# [WORK INSTRUCTION]
Copy all the data exactly, except the pictures.

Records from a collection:
==================================================

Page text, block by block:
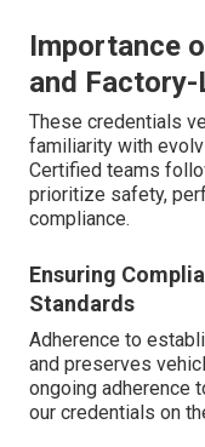
Importance
and
These credentials
familiarity with
Certified teams
prioritize safety,
compliance.
Ensuring
Standards
Adherence to
and preserves
ongoing adherence
our credentials on
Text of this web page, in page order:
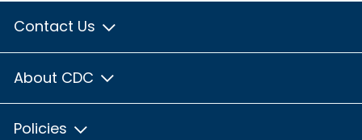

==================================================

# [REPLY TO THE EXERCISE]
Page text, block by block:
Importance
and
These credentials
familiarity with
Certified teams
prioritize safety,
compliance.
Ensuring
Standards
Adherence to
and preserves
ongoing adherence
our credentials on
Text of this web page, in page order:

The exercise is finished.